Methods: Two multicenter cohorts of patients with medically refractory gastroparesis with predominant nausea and vomiting (defined as a score >2 on nausea and vomiting subscale that varied from 0 to 4) were treated either with GES (n = 34) or G-POEM (n = 30) and were followed for 24 months (M). Clinical response was defined as a decrease of ≥1 point in nausea and vomiting subscale without premature exclusion due to switch from one to the other technique before M24. Changes in symptomatic scales and quality of life were also monitored.

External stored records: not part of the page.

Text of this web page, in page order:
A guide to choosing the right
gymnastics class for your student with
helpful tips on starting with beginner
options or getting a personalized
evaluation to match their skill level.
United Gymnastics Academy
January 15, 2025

Key Results: Patients from both groups were comparable although the mean score of nausea and vomiting subscale was higher in GES (3.0) compared to G-POEM group (2.6; p = 0.01). At M24, clinical response was achieved in 21/34 (61.7%) patients with GES and in 21/30 (70.0%; p = 0.60) patients with G-POEM. Mean scores of nausea and vomiting subscale decreased at M24 in both GES (from 3.0 to 1.6; p < 0.001) and G-POEM (from 2.6 to 1.2; p < 0.001) groups, although there was no difference between groups (difference adjusted from baseline: -0.28 [-0.77; 0.19]; p = 0.24). Likewise, symptomatic and quality of life scores improved at M24 in both groups, without difference according to treatment group.
Conclusions And Inferences: At M24, we did not observe significant difference in efficacy of GES and G-POEM in medically refractory gastroparesis with predominant nausea and vomiting.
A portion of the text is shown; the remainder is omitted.